What you are asked to do:
A verbatim copy of the entries is the required answer.

Supplied material:
════════════════
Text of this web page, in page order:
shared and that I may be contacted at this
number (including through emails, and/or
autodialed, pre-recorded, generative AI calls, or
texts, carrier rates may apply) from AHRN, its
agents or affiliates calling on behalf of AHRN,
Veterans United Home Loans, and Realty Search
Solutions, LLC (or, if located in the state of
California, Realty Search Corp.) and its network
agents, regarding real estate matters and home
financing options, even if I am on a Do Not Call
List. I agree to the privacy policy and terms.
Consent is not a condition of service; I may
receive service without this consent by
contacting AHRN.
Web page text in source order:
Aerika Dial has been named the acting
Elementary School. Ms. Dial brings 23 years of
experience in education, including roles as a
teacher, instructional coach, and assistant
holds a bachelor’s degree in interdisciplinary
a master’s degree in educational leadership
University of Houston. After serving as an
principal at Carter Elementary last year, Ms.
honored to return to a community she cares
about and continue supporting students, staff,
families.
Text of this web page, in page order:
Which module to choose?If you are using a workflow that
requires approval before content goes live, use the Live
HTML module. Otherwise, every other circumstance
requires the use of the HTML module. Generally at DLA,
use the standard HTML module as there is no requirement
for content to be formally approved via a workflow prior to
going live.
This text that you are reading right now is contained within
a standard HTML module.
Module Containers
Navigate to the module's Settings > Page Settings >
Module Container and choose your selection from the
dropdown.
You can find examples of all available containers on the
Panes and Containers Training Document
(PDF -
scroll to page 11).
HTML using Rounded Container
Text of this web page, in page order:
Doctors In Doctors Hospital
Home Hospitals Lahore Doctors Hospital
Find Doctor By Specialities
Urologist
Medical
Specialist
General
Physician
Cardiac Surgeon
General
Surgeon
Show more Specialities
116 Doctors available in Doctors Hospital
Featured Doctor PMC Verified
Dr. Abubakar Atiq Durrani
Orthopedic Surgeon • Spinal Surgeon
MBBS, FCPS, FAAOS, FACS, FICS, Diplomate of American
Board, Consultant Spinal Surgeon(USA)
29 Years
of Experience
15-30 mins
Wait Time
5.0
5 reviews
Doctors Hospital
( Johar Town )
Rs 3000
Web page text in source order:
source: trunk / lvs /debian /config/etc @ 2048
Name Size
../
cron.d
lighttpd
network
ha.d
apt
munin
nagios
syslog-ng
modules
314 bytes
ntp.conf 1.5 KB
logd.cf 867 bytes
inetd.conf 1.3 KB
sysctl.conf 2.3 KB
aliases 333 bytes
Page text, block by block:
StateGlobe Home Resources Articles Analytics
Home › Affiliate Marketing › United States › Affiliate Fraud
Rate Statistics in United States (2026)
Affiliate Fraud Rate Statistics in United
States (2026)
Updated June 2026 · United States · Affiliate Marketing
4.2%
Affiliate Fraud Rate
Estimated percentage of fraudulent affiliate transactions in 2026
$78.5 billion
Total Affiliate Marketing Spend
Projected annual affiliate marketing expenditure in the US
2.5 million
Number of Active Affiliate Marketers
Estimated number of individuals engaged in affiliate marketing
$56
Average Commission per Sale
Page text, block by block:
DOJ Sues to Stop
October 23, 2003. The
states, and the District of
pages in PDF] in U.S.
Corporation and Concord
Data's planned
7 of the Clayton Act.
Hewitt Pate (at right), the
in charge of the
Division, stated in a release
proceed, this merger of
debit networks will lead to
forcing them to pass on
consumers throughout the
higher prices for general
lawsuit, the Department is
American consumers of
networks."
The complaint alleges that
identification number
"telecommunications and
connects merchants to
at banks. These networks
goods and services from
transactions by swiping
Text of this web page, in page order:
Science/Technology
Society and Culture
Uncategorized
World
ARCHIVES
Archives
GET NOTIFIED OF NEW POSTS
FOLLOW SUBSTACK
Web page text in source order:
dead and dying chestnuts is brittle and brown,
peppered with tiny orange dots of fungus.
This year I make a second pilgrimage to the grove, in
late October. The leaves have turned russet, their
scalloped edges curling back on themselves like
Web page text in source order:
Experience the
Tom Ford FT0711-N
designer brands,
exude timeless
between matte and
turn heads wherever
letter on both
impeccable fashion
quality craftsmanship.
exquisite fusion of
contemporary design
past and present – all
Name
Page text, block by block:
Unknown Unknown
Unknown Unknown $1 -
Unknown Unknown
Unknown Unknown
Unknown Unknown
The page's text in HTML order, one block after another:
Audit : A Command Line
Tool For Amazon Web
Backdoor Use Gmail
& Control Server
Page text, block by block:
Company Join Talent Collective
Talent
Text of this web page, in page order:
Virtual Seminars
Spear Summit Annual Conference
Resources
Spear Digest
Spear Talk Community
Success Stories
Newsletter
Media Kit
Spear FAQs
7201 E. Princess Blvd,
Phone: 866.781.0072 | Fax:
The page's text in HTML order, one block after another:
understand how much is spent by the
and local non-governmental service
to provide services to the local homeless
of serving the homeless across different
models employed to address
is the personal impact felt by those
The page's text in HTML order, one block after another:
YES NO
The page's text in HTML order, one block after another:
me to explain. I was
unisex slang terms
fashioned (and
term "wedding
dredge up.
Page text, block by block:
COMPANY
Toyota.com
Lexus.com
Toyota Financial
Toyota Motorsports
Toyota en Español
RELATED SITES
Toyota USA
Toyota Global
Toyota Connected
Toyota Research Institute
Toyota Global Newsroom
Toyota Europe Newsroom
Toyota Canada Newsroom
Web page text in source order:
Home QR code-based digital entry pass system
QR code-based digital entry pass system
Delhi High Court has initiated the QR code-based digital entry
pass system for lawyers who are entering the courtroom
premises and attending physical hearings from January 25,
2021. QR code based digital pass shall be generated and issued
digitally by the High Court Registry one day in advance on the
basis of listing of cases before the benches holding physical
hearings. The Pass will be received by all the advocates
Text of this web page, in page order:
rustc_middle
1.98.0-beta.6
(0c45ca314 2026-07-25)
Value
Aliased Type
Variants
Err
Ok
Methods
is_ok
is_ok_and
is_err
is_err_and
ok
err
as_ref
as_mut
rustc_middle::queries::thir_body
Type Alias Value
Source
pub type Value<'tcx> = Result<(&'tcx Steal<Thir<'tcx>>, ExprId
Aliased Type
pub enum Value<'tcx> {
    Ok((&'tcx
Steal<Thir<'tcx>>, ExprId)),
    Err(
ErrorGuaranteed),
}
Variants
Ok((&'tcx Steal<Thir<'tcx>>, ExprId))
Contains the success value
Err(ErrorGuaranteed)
════════════════
Answer for this exercise:
Text of this web page, in page order:
shared and that I may be contacted at this
number (including through emails, and/or
autodialed, pre-recorded, generative AI calls, or
texts, carrier rates may apply) from AHRN, its
agents or affiliates calling on behalf of AHRN,
Veterans United Home Loans, and Realty Search
Solutions, LLC (or, if located in the state of
California, Realty Search Corp.) and its network
agents, regarding real estate matters and home
financing options, even if I am on a Do Not Call
List. I agree to the privacy policy and terms.
Consent is not a condition of service; I may
receive service without this consent by
contacting AHRN.
Web page text in source order:
Aerika Dial has been named the acting
Elementary School. Ms. Dial brings 23 years of
experience in education, including roles as a
teacher, instructional coach, and assistant
holds a bachelor’s degree in interdisciplinary
a master’s degree in educational leadership
University of Houston. After serving as an
principal at Carter Elementary last year, Ms.
honored to return to a community she cares
about and continue supporting students, staff,
families.
Text of this web page, in page order:
Which module to choose?If you are using a workflow that
requires approval before content goes live, use the Live
HTML module. Otherwise, every other circumstance
requires the use of the HTML module. Generally at DLA,
use the standard HTML module as there is no requirement
for content to be formally approved via a workflow prior to
going live.
This text that you are reading right now is contained within
a standard HTML module.
Module Containers
Navigate to the module's Settings > Page Settings >
Module Container and choose your selection from the
dropdown.
You can find examples of all available containers on the
Panes and Containers Training Document
(PDF -
scroll to page 11).
HTML using Rounded Container
Text of this web page, in page order:
Doctors In Doctors Hospital
Home Hospitals Lahore Doctors Hospital
Find Doctor By Specialities
Urologist
Medical
Specialist
General
Physician
Cardiac Surgeon
General
Surgeon
Show more Specialities
116 Doctors available in Doctors Hospital
Featured Doctor PMC Verified
Dr. Abubakar Atiq Durrani
Orthopedic Surgeon • Spinal Surgeon
MBBS, FCPS, FAAOS, FACS, FICS, Diplomate of American
Board, Consultant Spinal Surgeon(USA)
29 Years
of Experience
15-30 mins
Wait Time
5.0
5 reviews
Doctors Hospital
( Johar Town )
Rs 3000
Web page text in source order:
source: trunk / lvs /debian /config/etc @ 2048
Name Size
../
cron.d
lighttpd
network
ha.d
apt
munin
nagios
syslog-ng
modules
314 bytes
ntp.conf 1.5 KB
logd.cf 867 bytes
inetd.conf 1.3 KB
sysctl.conf 2.3 KB
aliases 333 bytes
Page text, block by block:
StateGlobe Home Resources Articles Analytics
Home › Affiliate Marketing › United States › Affiliate Fraud
Rate Statistics in United States (2026)
Affiliate Fraud Rate Statistics in United
States (2026)
Updated June 2026 · United States · Affiliate Marketing
4.2%
Affiliate Fraud Rate
Estimated percentage of fraudulent affiliate transactions in 2026
$78.5 billion
Total Affiliate Marketing Spend
Projected annual affiliate marketing expenditure in the US
2.5 million
Number of Active Affiliate Marketers
Estimated number of individuals engaged in affiliate marketing
$56
Average Commission per Sale
Page text, block by block:
DOJ Sues to Stop
October 23, 2003. The
states, and the District of
pages in PDF] in U.S.
Corporation and Concord
Data's planned
7 of the Clayton Act.
Hewitt Pate (at right), the
in charge of the
Division, stated in a release
proceed, this merger of
debit networks will lead to
forcing them to pass on
consumers throughout the
higher prices for general
lawsuit, the Department is
American consumers of
networks."
The complaint alleges that
identification number
"telecommunications and
connects merchants to
at banks. These networks
goods and services from
transactions by swiping
Text of this web page, in page order:
Science/Technology
Society and Culture
Uncategorized
World
ARCHIVES
Archives
GET NOTIFIED OF NEW POSTS
FOLLOW SUBSTACK
Web page text in source order:
dead and dying chestnuts is brittle and brown,
peppered with tiny orange dots of fungus.
This year I make a second pilgrimage to the grove, in
late October. The leaves have turned russet, their
scalloped edges curling back on themselves like
Web page text in source order:
Experience the
Tom Ford FT0711-N
designer brands,
exude timeless
between matte and
turn heads wherever
letter on both
impeccable fashion
quality craftsmanship.
exquisite fusion of
contemporary design
past and present – all
Name
Page text, block by block:
Unknown Unknown
Unknown Unknown $1 -
Unknown Unknown
Unknown Unknown
Unknown Unknown
The page's text in HTML order, one block after another:
Audit : A Command Line
Tool For Amazon Web
Backdoor Use Gmail
& Control Server
Page text, block by block:
Company Join Talent Collective
Talent
Text of this web page, in page order:
Virtual Seminars
Spear Summit Annual Conference
Resources
Spear Digest
Spear Talk Community
Success Stories
Newsletter
Media Kit
Spear FAQs
7201 E. Princess Blvd,
Phone: 866.781.0072 | Fax:
The page's text in HTML order, one block after another:
understand how much is spent by the
and local non-governmental service
to provide services to the local homeless
of serving the homeless across different
models employed to address
is the personal impact felt by those
The page's text in HTML order, one block after another:
YES NO
The page's text in HTML order, one block after another:
me to explain. I was
unisex slang terms
fashioned (and
term "wedding
dredge up.
Page text, block by block:
COMPANY
Toyota.com
Lexus.com
Toyota Financial
Toyota Motorsports
Toyota en Español
RELATED SITES
Toyota USA
Toyota Global
Toyota Connected
Toyota Research Institute
Toyota Global Newsroom
Toyota Europe Newsroom
Toyota Canada Newsroom
Web page text in source order:
Home QR code-based digital entry pass system
QR code-based digital entry pass system
Delhi High Court has initiated the QR code-based digital entry
pass system for lawyers who are entering the courtroom
premises and attending physical hearings from January 25,
2021. QR code based digital pass shall be generated and issued
digitally by the High Court Registry one day in advance on the
basis of listing of cases before the benches holding physical
hearings. The Pass will be received by all the advocates
Text of this web page, in page order:
rustc_middle
1.98.0-beta.6
(0c45ca314 2026-07-25)
Value
Aliased Type
Variants
Err
Ok
Methods
is_ok
is_ok_and
is_err
is_err_and
ok
err
as_ref
as_mut
rustc_middle::queries::thir_body
Type Alias Value
Source
pub type Value<'tcx> = Result<(&'tcx Steal<Thir<'tcx>>, ExprId
Aliased Type
pub enum Value<'tcx> {
    Ok((&'tcx
Steal<Thir<'tcx>>, ExprId)),
    Err(
ErrorGuaranteed),
}
Variants
Ok((&'tcx Steal<Thir<'tcx>>, ExprId))
Contains the success value
Err(ErrorGuaranteed)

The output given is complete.